| Requirement |
Extract the run of lines that starts at the top of the records below and ends at the line with "Implement experiment tracking (63, 198)", keeping both ends and excluding pictures.

[Dataset records]

--------

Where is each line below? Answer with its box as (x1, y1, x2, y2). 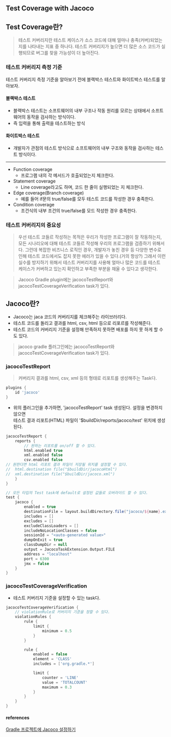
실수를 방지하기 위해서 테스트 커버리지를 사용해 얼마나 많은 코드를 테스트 (18, 259, 161, 266)
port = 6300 (24, 556, 50, 561)
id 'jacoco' (15, 390, 40, 395)
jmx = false (24, 561, 50, 566)
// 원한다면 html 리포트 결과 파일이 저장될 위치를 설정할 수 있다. (6, 462, 128, 467)
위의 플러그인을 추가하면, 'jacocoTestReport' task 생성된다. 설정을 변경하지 (13, 404, 163, 411)
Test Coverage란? (6, 22, 63, 31)
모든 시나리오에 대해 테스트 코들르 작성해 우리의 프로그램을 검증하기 (18, 240, 151, 247)
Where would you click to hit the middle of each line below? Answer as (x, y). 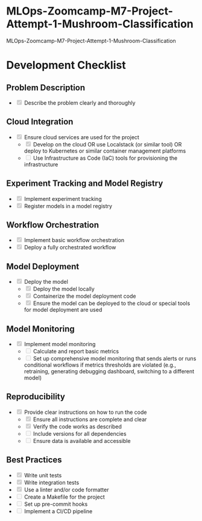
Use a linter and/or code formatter (66, 490)
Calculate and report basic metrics (76, 351)
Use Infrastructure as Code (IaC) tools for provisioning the (105, 158)
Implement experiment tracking (63, 198)
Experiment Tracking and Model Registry (85, 184)
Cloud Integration (40, 122)
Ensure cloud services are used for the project (82, 137)
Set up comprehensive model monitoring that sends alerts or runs (115, 359)
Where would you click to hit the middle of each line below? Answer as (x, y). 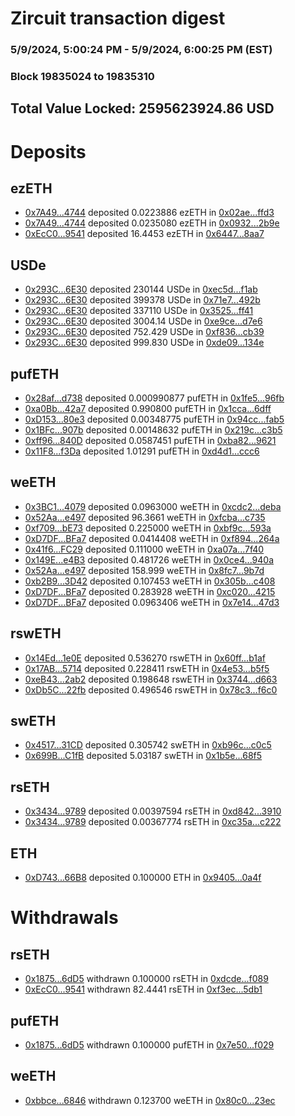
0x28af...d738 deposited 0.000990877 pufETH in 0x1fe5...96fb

--------

| Response below |
Where is each line below? Answer with its box as (x1, y1, x2, y2). 
실수를 방지하기 위해서 테스트 커버리지를 사용해 얼마나 많은 코드를 테스트 (18, 259, 161, 266)
port = 6300 (24, 556, 50, 561)
id 'jacoco' (15, 390, 40, 395)
jmx = false (24, 561, 50, 566)
// 원한다면 html 리포트 결과 파일이 저장될 위치를 설정할 수 있다. (6, 462, 128, 467)
위의 플러그인을 추가하면, 'jacocoTestReport' task 생성된다. 설정을 변경하지 (13, 404, 163, 411)
Test Coverage란? (6, 22, 63, 31)
모든 시나리오에 대해 테스트 코들르 작성해 우리의 프로그램을 검증하기 (18, 240, 151, 247)
Where would you click to hit the middle of each line below? Answer as (x, y). 
Use a linter and/or code formatter (66, 490)
Calculate and report basic metrics (76, 351)
Use Infrastructure as Code (IaC) tools for provisioning the (105, 158)
Implement experiment tracking (63, 198)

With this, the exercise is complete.